Qu’est-ce qui change concrètement ?
Si les directives sont mises en œuvre selon les échéances fixées, le changement le plus important sera l’augmentation de la capacité des installations américaines à accueillir les opérations de lancement et de rentrée, ainsi que la réduction des goulets d’étranglement liés à la planification, à l’espace aérien et aux sites d’atterrissage ou de récupération. Cela concerne à la fois les opérateurs commerciaux et les organismes gouvernementaux, car la politique lie l’augmentation de la cadence à l’utilisation d’installations partagées et à un meilleur accès à celles-ci, plutôt qu’à une focalisation sur les seuls véhicules.
Soutien à l’industrie et aux services commerciaux
La politique charge le Bureau de la politique scientifique et technologique de coordonner, dans un délai de 180 jours, une stratégie pour la base industrielle des transports spatiaux, afin de soutenir une industrie vitale, compétitive et résiliente, avec une attention particulière au développement de la main-d’œuvre. Elle demande également un examen des politiques et programmes d’exportation dans un délai de 120 jours, puis tous les deux ans, afin de soutenir l’industrie américaine du lancement, tout en étudiant le recours par des prestataires de lancement étrangers aux installations américaines.
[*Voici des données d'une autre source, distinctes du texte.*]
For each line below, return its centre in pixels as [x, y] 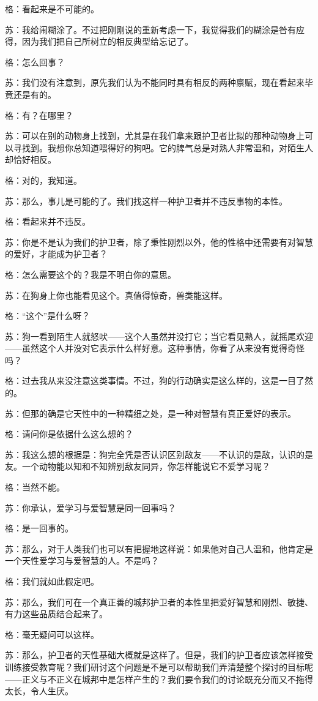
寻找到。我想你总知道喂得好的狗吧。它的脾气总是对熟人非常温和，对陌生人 [163, 147]
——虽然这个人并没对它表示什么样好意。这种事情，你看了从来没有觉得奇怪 [155, 348]
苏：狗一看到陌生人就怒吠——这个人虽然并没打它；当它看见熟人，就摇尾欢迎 [159, 336]
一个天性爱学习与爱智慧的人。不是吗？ [82, 560]
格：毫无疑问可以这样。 [52, 634]
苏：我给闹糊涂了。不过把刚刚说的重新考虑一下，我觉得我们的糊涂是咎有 [150, 29]
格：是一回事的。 [39, 528]
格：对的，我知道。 [43, 180]
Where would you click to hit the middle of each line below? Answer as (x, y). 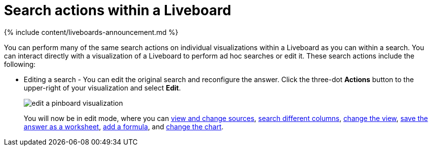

Le document réaffirme que le gouvernement doit lancer ses charges utiles sur des véhicules américains, sous réserve d’exceptions limitées, comme les accords de coopération internationale qui fournissent des lancements sans échange financier. Il préconise également le recours à des services de lancement commerciaux lorsque cela est possible, ainsi que la coordination par le département de la Défense et la NASA de l’acquisition de ces services.
Certaines dispositions vont au-delà de l’orbite terrestre : elles demandent à la NASA d’étendre les transports spatiaux commerciaux afin d’inclure une infrastructure logistique permettant d’atteindre la surface de la Lune et d’en revenir, et même d’étudier des infrastructures commerciales destinées à envoyer des humains à la surface de Mars et à les ramener sur Terre. Le département de la Défense doit également étudier des services de transport dans l’espace, tels que la maintenance des satellites, lors de la conception des architectures de mission, et soutenir les concepts de lancement rapide, réactif et résilient.
Cette politique s’inscrit dans une série de mesures américaines antérieures : un décret publié un an auparavant appelait à une forte augmentation de la cadence des lancements commerciaux d’ici 2030. Le 30 juillet, la Federal Aviation Administration a publié une règle proposée visant à exempter les licences de lancement et les ports spatiaux de 13 lois et réglementations environnementales fédérales, la période de consultation se poursuivant jusqu’à la fin du mois d’août. La politique spatiale nationale publiée par l’administration Trump en décembre comprenait également l’objectif d’accroître la cadence des lancements et des rentrées grâce à des installations nouvelles et modernisées, ainsi qu’à l’amélioration de l’efficacité et à une réforme réglementaire.